# 2 Canisters Connected in Parallel



## cggorman (May 9, 2009)

I do it. Works fine. Make sure the hoses after the "Y" are larger than the lines connected to the filters. If the filters are 5/8", the Y should go to at least 3/4"


----------



## Jeff5614 (Dec 29, 2005)

cggorman said:


> I do it. Works fine. Make sure the hoses after the "Y" are larger than the lines connected to the filters. If the filters are 5/8", the Y should go to at least 3/4"

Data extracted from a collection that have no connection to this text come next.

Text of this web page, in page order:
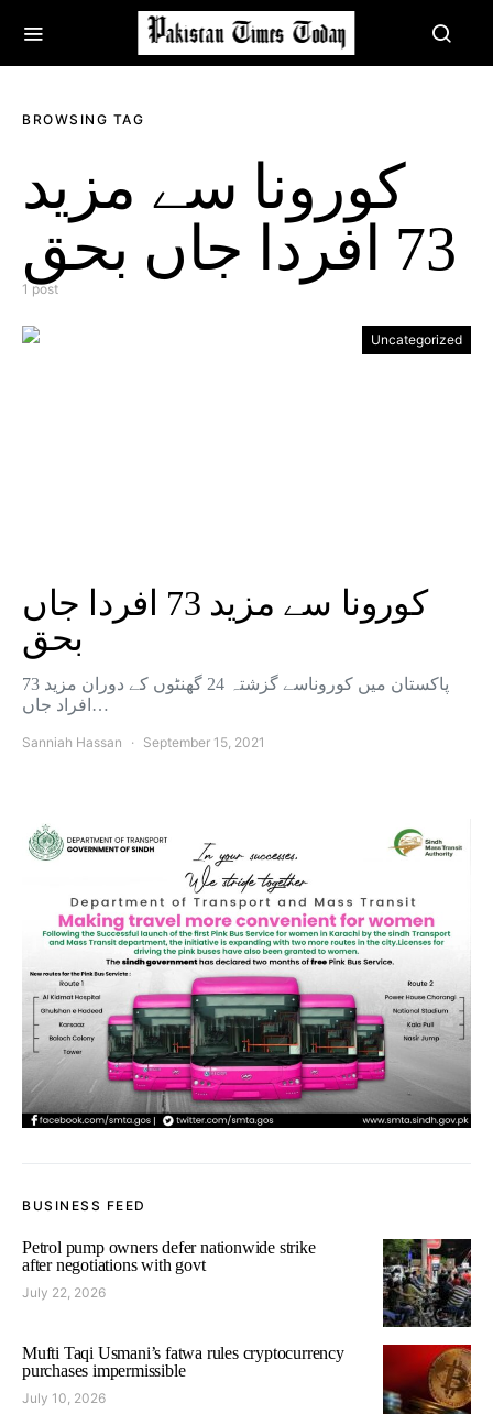
BROWSING TAG
کورونا سے مزید
73 افردا جاں بحق
1 post
Uncategorized
کورونا سے مزید 73 افردا جاں
بحق
پاکستان میں کوروناسے گزشتہ 24 گھنٹوں کے دوران مزید 73
افراد جاں…
Sanniah Hassan September 15, 2021
BUSINESS FEED
Petrol pump owners defer nationwide strike
after negotiations with govt
July 22, 2026
Mufti Taqi Usmani’s fatwa rules cryptocurrency
purchases impermissible
July 10, 2026
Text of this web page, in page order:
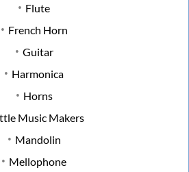
Flute
French Horn
Guitar
Harmonica
Horns
Music Makers
Mandolin
Mellophone
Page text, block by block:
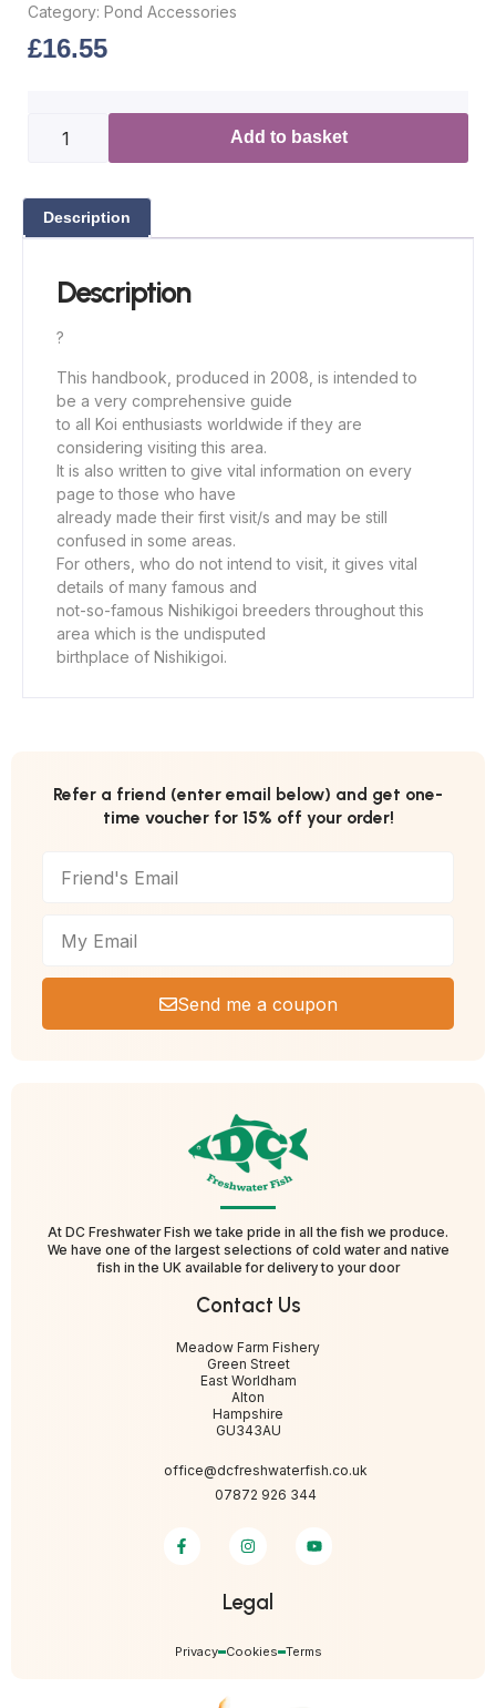
Category: Pond Accessories
£16.55
Add to basket
Description
Description
?
This handbook, produced in 2008, is intended to
be a very comprehensive guide
to all Koi enthusiasts worldwide if they are
considering visiting this area.
It is also written to give vital information on every
page to those who have
already made their first visit/s and may be still
confused in some areas.
For others, who do not intend to visit, it gives vital
details of many famous and
not-so-famous Nishikigoi breeders throughout this
area which is the undisputed
birthplace of Nishikigoi.
Refer a friend (enter email below) and get one-
time voucher for 15% off your order!
Send me a coupon
At DC Freshwater Fish we take pride in all the fish we produce.
We have one of the largest selections of cold water and native
fish in the UK available for delivery to your door
Contact Us
Meadow Farm Fishery
Green Street
East Worldham
Alton
Hampshire
GU343AU
office@dcfreshwaterfish.co.uk
07872 926 344
Legal
Privacy Cookies Terms
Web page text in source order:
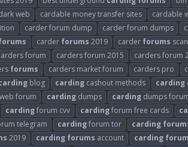
web cardable money transfer sites cardable
carder forum dump carder forum dumps
carder forums 2019 carder forums
forum carders forum 2015 carders forum
forums carders market forum carders pro
blog carding cashout methods carding
forum carding dumps carding dumps
cardingforum cvv cardingforum free cards
telegram cardingforum tor carding
2019 carding forums account carding
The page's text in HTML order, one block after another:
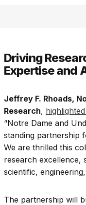
Driving
Expertise and
Jeffrey F. Rhoads,
Research,
“Notre Dame and
standing partnership
We are thrilled this
research excellence,
scientific,
The partnership will
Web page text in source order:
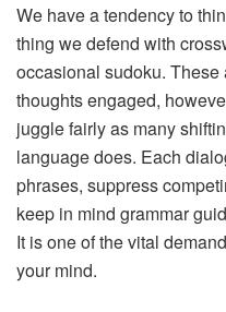
We have a tendency to
thing we defend with
occasional sudoku.
thoughts engaged,
juggle fairly as many
language does. Each
phrases, suppress
keep in mind grammar
It is one of the vital
your mind.
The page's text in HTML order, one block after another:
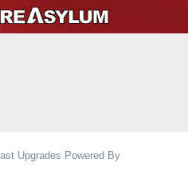
Upgrades Powered By
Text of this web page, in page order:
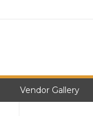
Vendor Gallery
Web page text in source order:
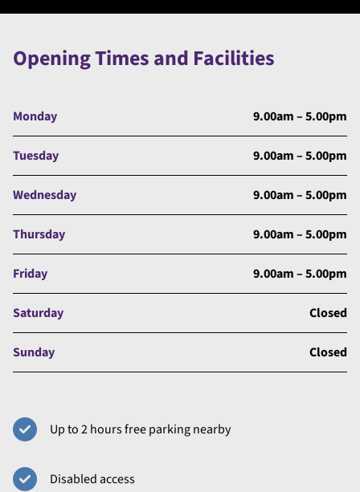
Opening Times and Facilities
Monday 9.00am – 5.00pm
Tuesday 9.00am – 5.00pm
Wednesday 9.00am – 5.00pm
Thursday 9.00am – 5.00pm
Friday 9.00am – 5.00pm
Saturday Closed
Sunday Closed
Up to 2 hours free parking nearby
Disabled access
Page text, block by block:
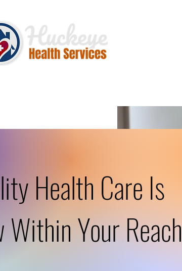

Thanks, I was wondering if the tubing size would need to be increased, especially on the inlet which also has me thinking if it would be better just to go with two inlets and only combine the outlet.


----------



## xmas_one (Feb 5, 2010)

Why? I'm a bit confused on the whole over filtration fad that seems to run rampant on this forum...


----------



## Jeff5614 (Dec 29, 2005)

xmas_one said:


> Why? I'm a bit confused on the whole over filtration fad that seems to run rampant on this forum...


Guess I'm a fad follower and not a trend setter . A bit more seriously I have that old unused canister in the basement, a bit too much time to think and then suddenly what seem like great ideas start to fill my head, lol.


----------



## IWANNAGOFAST (Jan 14, 2008)

I like to over filter my tanks so that I get enough flow in the tank without using powerheads. That way I can throw lily pipes on and have minimal equipment in the tank


----------



## cggorman (May 9, 2009)

Generally the suction side would want to be larger than the pressure side.

...and...what constitutes over filtration? RO/DI water would certainly be overly filtered, but we're obviously not recirculating tank water thru RO membranes...I hope...


----------



## eser21 (Apr 19, 2011)

better to have it and not need it etc......
hmmm i run 2 canisters and 2 in/ 2 out is annoying..... liking your thinking!!
i feel a little project brewing


----------



## Jeffww (Aug 6, 2010)

cggorman said:


> Generally the suction side would want to be larger than the pressure side.
> 
> ...and...what constitutes over filtration? RO/DI water would certainly be overly filtered, but we're obviously not recirculating tank water thru RO membranes...I hope...


CRAP! *hides equipment* I think it should work fine...although I don't understand why you would want to do that unless the tank is too small for the outlets.


----------



## mordalphus (Jun 23, 2010)

You can hook them in a chain. Inflow hanging in tank, going to filter 1, output of filter 1 going into input of filter 2, output of filter 2 going into the tank. unplug filter 1, and plug in filter 2, voila, twice the media.


----------



## Surgeon (Jun 17, 2011)

mordalphus said:


> You can hook them in a chain. Inflow hanging in tank, going to filter 1, output of filter 1 going into input of filter 2, output of filter 2 going into the tank. unplug filter 1, and plug in filter 2, voila, twice the media.


About half the flow though.


----------



## robbowal (Mar 27, 2011)

mordalphus said:


> You can hook them in a chain. Inflow hanging in tank, going to filter 1, output of filter 1 going into input of filter 2, output of filter 2 going into the tank. unplug filter 1, and plug in filter 2, voila, twice the media.


To run this powered you need two identical filters or you risk burning out the motor of the weaker one, also this will not increase flow just media volume. IMO this is a waste of time just get a bigger filter.

To the OP
I have in the past run two different strength filters using Y connections in both configurations 2 inlet 1 outlet (works well no pipe increase needed) and 1 inlet 1 outlet (need to increase pipe dimensions from tank only up to the Y's) the only thing is that these kind of set ups are a pig to prime after filter cleaning. also install shut of taps to isolate an individual filter if needed.

Hope this helps
Robert


----------



## ReefkprZ (Aug 21, 2010)

xmas_one said:


> Why? I'm a bit confused on the whole over filtration fad that seems to run rampant on this forum...


for myself I would rather have it and not need it than need it and not have it....


----------



## soc200 (Feb 26, 2011)

robbowal said:


> To run this powered you need two identical filters or you risk burning out the motor of the weaker one, also this will not increase flow just media volume. IMO this is a waste of time just get a bigger filter.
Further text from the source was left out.